Dataset records
====

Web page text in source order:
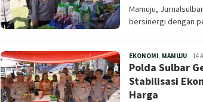
Mamuju,
bersinergi dengan
EKONOMI, MAMUJU 14
Polda Sulbar
Stabilisasi
Harga
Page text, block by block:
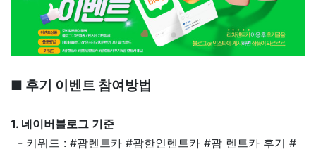
■ 후기 이벤트 참여방법
1. 네이버블로그 기준
- 키워드 : #괌렌트카 #괌한인렌트카 #괌 렌트카 후기 #
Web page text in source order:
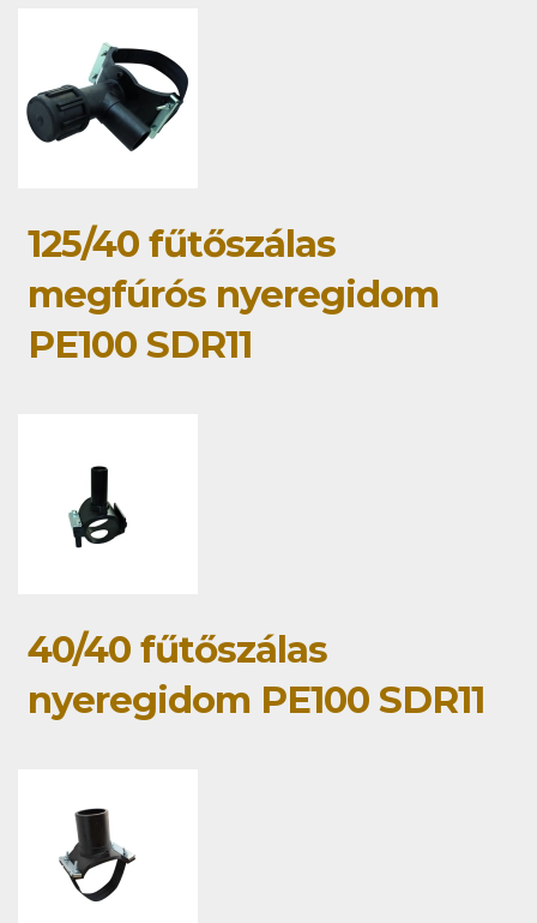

====

Your task is to repeat the entries above exactly, omitting the pictures.

◆ Written answer:
Web page text in source order:
Mamuju,
bersinergi dengan
EKONOMI, MAMUJU 14
Polda Sulbar
Stabilisasi
Harga
Page text, block by block:
■ 후기 이벤트 참여방법
1. 네이버블로그 기준
- 키워드 : #괌렌트카 #괌한인렌트카 #괌 렌트카 후기 #
Web page text in source order:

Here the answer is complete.